10 Tips For Singles On How To Be Happy Alone
It doesn’t matter how old you are, being single at any point can be difficult. When you’re a teenager and your friends are dating their first boyfriends, you become the third wheel.
When you’re in your twenties and your friends are staying in with their beaus while you just want to party, it can get frustrating.
And don’t get me started on being single into your thirties when your friends are getting married and settling down with their soul mates. Yuck.
Some of us, of course, are happy being single. We enjoy our own company and being single gives us more time to focus on our passions and careers. If you’ve decided that the single life is for you but you’d like a few tips on how to enjoy it a bit more, here are 10 tips for singles on how to be happy alone.
Getting messy drunk is not always a good idea when you’re single. It often means that your emotions come out during the night, and it also means that you have to spend the next day hungover all by yourself. At this point, it’s really easy to wallow in your self-pity and wonder why nobody loves you.
Staying sober as much as possible is recommended when you’re single and trying to be happy alone. It will stop you from downing a bottle of wine and opening your heart up to yourself, and it will make you much happier in the long run.
Don’t Become Cynical
It can be easy to become cynical when you’re single and your friends are all in relationships.

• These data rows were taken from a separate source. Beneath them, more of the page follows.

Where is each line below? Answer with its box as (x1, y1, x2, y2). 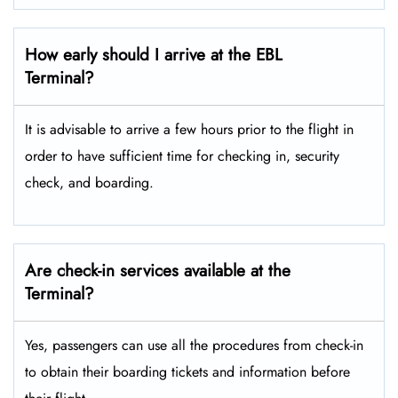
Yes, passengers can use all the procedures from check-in (25, 335, 363, 356)
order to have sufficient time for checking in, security (25, 146, 339, 167)
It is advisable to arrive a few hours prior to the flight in (25, 119, 354, 140)
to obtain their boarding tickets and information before (25, 362, 350, 383)
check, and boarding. (25, 172, 154, 194)
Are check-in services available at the (25, 259, 291, 283)
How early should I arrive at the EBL (25, 43, 283, 68)
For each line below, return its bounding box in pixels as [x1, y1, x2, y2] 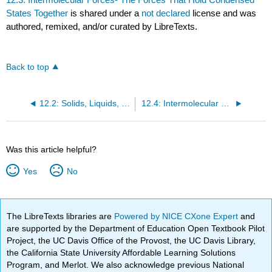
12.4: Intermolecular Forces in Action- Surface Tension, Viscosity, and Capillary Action [220, 99, 229, 109]
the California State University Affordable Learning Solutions [7, 248, 236, 257]
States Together [6, 8, 69, 19]
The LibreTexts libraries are [7, 211, 115, 221]
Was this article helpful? [6, 144, 97, 155]
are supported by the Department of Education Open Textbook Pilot [7, 223, 265, 233]
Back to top [6, 63, 50, 72]
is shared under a [68, 8, 142, 19]
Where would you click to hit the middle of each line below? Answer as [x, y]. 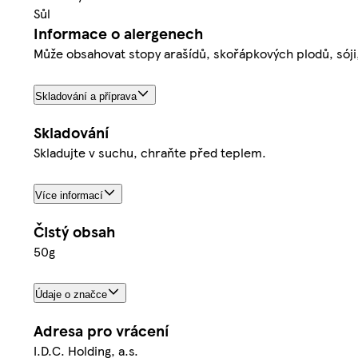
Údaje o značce [71, 294]
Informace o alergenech [118, 34]
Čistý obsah [74, 231]
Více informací [69, 195]
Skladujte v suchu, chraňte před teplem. [150, 152]
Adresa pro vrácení [101, 330]
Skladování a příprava [86, 97]
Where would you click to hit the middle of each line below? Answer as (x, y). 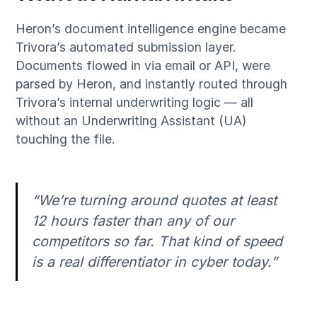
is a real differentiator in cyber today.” (155, 262)
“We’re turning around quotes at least (154, 201)
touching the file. (66, 139)
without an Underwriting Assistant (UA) (131, 121)
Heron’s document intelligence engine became (151, 29)
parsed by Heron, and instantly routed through (152, 84)
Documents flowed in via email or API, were (143, 66)
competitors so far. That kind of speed (157, 242)
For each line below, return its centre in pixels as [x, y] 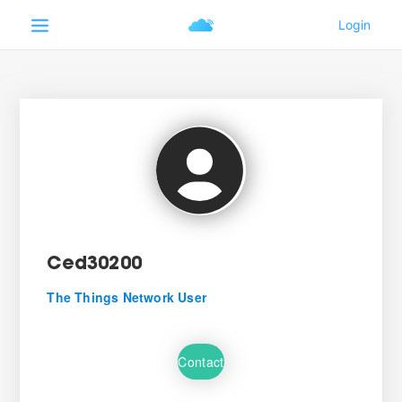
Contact [201, 361]
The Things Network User [127, 297]
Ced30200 [94, 265]
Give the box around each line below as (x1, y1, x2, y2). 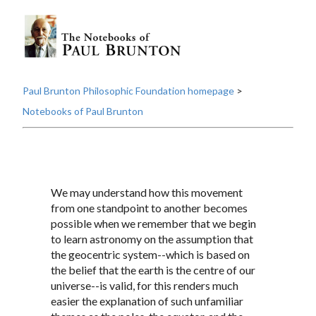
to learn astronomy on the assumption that (51, 232, 253, 246)
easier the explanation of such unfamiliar (51, 294, 243, 308)
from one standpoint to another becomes (51, 201, 248, 215)
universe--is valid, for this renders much (51, 279, 238, 293)
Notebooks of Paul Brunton (23, 105, 143, 118)
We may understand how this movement (51, 186, 243, 200)
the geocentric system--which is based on (51, 248, 250, 262)
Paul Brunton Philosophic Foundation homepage (23, 85, 234, 97)
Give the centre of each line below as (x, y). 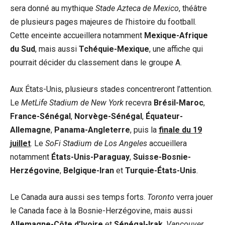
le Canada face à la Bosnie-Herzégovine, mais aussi (101, 210)
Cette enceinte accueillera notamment (77, 35)
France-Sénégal (40, 116)
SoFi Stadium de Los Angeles (96, 143)
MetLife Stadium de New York (72, 102)
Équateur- (164, 116)
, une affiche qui (176, 49)
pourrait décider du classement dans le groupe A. (96, 62)
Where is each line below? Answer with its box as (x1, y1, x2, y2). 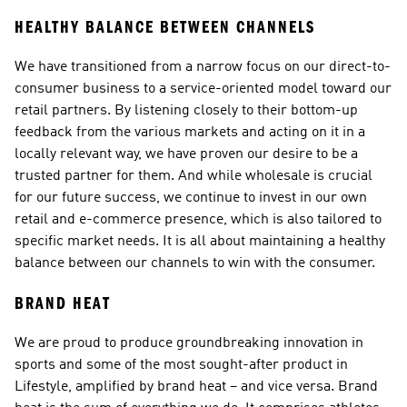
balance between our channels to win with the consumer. (15, 256, 375, 271)
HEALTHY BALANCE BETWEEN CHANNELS (15, 16, 315, 37)
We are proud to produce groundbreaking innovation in (15, 336, 363, 351)
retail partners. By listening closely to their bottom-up (15, 104, 358, 118)
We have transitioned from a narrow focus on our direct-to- (15, 60, 391, 74)
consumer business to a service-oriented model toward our (15, 82, 392, 96)
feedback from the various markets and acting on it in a (15, 125, 365, 140)
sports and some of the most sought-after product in (15, 358, 348, 372)
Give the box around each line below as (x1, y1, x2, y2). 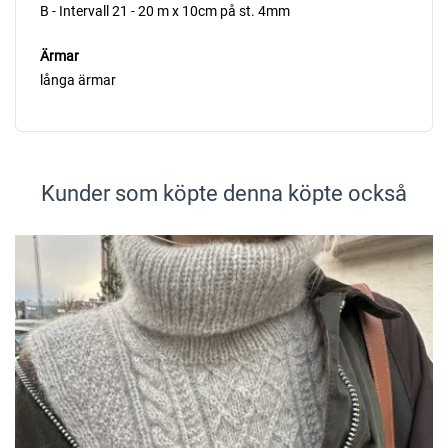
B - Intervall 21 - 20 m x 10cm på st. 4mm (40, 2, 290, 19)
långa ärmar (40, 71, 116, 88)
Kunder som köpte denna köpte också (41, 180, 407, 206)
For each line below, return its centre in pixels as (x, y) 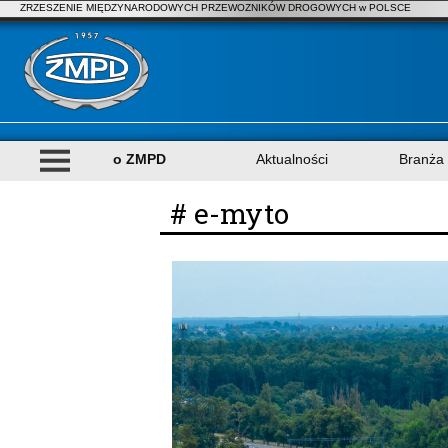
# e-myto (229, 213)
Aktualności (292, 159)
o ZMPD (139, 159)
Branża (421, 159)
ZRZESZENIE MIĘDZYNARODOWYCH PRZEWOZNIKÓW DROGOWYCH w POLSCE (215, 7)
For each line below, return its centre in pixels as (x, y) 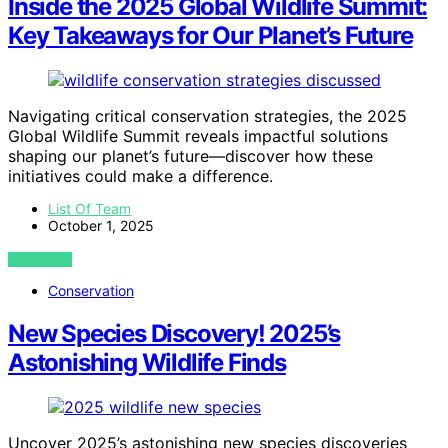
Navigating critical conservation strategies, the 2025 (207, 116)
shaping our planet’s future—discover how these (190, 156)
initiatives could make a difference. (140, 176)
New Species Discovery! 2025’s (174, 333)
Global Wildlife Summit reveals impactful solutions (198, 136)
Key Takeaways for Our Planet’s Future (210, 36)
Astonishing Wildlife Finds (147, 362)
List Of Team (89, 208)
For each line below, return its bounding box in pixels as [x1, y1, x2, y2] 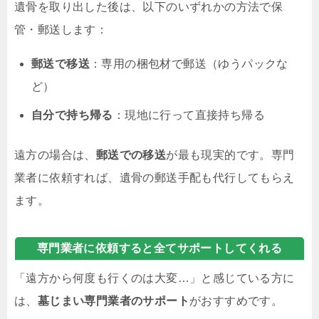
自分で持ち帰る [31, 108, 113, 121]
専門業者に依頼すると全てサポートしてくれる [36, 241, 283, 254]
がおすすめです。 [189, 294, 283, 307]
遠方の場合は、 [14, 148, 96, 161]
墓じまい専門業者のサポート [37, 294, 190, 307]
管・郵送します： [14, 23, 108, 36]
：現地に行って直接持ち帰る [113, 108, 266, 121]
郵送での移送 [95, 148, 167, 161]

Instead of liking your friend’s statuses on Facebook, perhaps you’ll purposely say nothing.
Instead of complimenting your friend’s on their engagement, perhaps you’ll pretend you missed the announcement.
And instead of saying “He’s great for you!” perhaps you’ll snipe that he’s “Okay” but “I always thought you’d end up with a richer guy.”
Being cynical about your friend’s and their success will just make you feel worse. Instead, you should be happy for them because this positivity will make you feel a whole lot better about yourself.
A great way to distract yourself from the fact that you haven’t met your soulmate just yet is to spend some time learning something new.
You could go to night school, study online, or you could even go back to university.
Find something you’re passionate about and which you’ve been wanting to study for years and just go for it. You’ll never have as much free time as this to expand your mind!
People in relationships can’t start afresh. They have to think about mortgages, cars, pensions, children and so on.
You, however, can reinvent yourself as often as you want.
Make a list of new places you want to explore, books you want to read, jobs you want to try, skills you want to learn, towns you want to move to. Maybe you even want to move abroad for a few months!
Meet New People
When I tell my friends that I’d like to meet new people, they always assume that I have romantic motives. But you don’t have to meet new people for romantic reasons all the time.
Meeting new people enlarges your social circle, and it might help you to connect with like-minded people who have not yet settled down with a mortgage and kids.
Moreover, maybe you have a passion such as filmmaking and want to meet people with similar interests who you could work with on a future project.
It’s hard to work late and earn extra cash when you’re in a relationship because your partner understandably wants you at home with them.
But sometimes you might actually enjoy working late. Perhaps you really enjoy your job, or perhaps you just want to earn some more money.
Now that you’re single, you can work late as often as you want without anyone phoning you up to ask why you’re not home yet.
They say that people who are in relationships are confident and that people who are single have low esteem. But this certainly doesn’t always have to be the case. If you are feeling a bit low recently, a great way to build your confidence back up is to do some exercise.
Regular work-out sessions enhance your looks, get you fit and healthy and improve your body image. So you’re single, but who cares? You look awesome!
When I was single for over two years in my mid-twenties, I started to feel really low. All my friends had partners and some were married. I had come to believe that we’re not complete unless we’re with someone.
But then I got some great advice: Be grateful for what you have.
I started to shift focus to the good things I had in life. I had my health, my career, my passions, my friends and my youth. I had so much to live for!
Each time you go to bed at night, be thankful for what you have.
Don’t Be Afraid Of Making Mistakes
Everyone makes mistakes, and now that you’re single you’re not really accountable to anyone. You’ve got the freedom to live your life for YOU without any compromises.
Go out there and enjoy yourself. Screw up if you need to. Go on a bad date, quit your job and try something new. While you’re single, you can do whatever you like without having to worry about your partner and what they may think.
Be As Spontaneous As You Want
Remember that time you woke up one morning wanting to go out on a spontaneous road trip because it was the first day of spring? You were so excited and woke your man up at 6am to tell him to pack a bag.
Unfortunately, Mr Grumpy said he was tired and the Broncos were playing today. So, you had to stay at home and cook him pancakes instead.
Now that you’re single, you can be as spontaneous as you like without anyone holding you back.